WORK TO COMPLETE —
Output all the records below, word for word.

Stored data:

==============================

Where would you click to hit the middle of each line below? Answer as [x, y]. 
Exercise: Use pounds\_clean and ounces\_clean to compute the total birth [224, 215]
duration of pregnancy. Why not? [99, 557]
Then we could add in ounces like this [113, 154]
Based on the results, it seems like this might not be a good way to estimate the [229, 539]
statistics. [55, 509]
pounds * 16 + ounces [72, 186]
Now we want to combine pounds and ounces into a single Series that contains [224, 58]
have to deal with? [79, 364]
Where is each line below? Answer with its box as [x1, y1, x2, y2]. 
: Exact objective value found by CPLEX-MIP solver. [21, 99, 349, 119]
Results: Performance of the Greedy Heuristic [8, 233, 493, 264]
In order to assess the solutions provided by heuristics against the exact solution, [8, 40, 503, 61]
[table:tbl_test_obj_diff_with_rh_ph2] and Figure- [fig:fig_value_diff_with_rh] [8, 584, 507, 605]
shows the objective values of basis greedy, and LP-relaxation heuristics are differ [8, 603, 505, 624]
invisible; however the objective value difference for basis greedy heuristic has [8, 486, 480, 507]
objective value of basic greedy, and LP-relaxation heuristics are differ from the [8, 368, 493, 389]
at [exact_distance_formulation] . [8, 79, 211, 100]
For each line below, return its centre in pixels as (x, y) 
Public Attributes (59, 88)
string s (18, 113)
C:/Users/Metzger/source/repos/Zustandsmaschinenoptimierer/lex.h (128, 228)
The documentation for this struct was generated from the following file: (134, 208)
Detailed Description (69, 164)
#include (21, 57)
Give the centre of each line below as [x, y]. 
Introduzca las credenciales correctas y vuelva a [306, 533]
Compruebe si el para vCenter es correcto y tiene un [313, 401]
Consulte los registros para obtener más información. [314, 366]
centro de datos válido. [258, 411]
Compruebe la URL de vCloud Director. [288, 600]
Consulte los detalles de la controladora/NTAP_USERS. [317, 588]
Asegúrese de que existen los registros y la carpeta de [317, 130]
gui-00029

==============================

ANSWER TO THE PROBLEM —
Where would you click to hit the middle of each line below? Answer as [x, y]. 
Exercise: Use pounds\_clean and ounces\_clean to compute the total birth [224, 215]
duration of pregnancy. Why not? [99, 557]
Then we could add in ounces like this [113, 154]
Based on the results, it seems like this might not be a good way to estimate the [229, 539]
statistics. [55, 509]
pounds * 16 + ounces [72, 186]
Now we want to combine pounds and ounces into a single Series that contains [224, 58]
have to deal with? [79, 364]
Where is each line below? Answer with its box as [x1, y1, x2, y2]. 
: Exact objective value found by CPLEX-MIP solver. [21, 99, 349, 119]
Results: Performance of the Greedy Heuristic [8, 233, 493, 264]
In order to assess the solutions provided by heuristics against the exact solution, [8, 40, 503, 61]
[table:tbl_test_obj_diff_with_rh_ph2] and Figure- [fig:fig_value_diff_with_rh] [8, 584, 507, 605]
shows the objective values of basis greedy, and LP-relaxation heuristics are differ [8, 603, 505, 624]
invisible; however the objective value difference for basis greedy heuristic has [8, 486, 480, 507]
objective value of basic greedy, and LP-relaxation heuristics are differ from the [8, 368, 493, 389]
at [exact_distance_formulation] . [8, 79, 211, 100]
For each line below, return its centre in pixels as (x, y) 
Public Attributes (59, 88)
string s (18, 113)
C:/Users/Metzger/source/repos/Zustandsmaschinenoptimierer/lex.h (128, 228)
The documentation for this struct was generated from the following file: (134, 208)
Detailed Description (69, 164)
#include (21, 57)
Give the centre of each line below as [x, y]. 
Introduzca las credenciales correctas y vuelva a [306, 533]
Compruebe si el para vCenter es correcto y tiene un [313, 401]
Consulte los registros para obtener más información. [314, 366]
centro de datos válido. [258, 411]
Compruebe la URL de vCloud Director. [288, 600]
Consulte los detalles de la controladora/NTAP_USERS. [317, 588]
Asegúrese de que existen los registros y la carpeta de [317, 130]
gui-00029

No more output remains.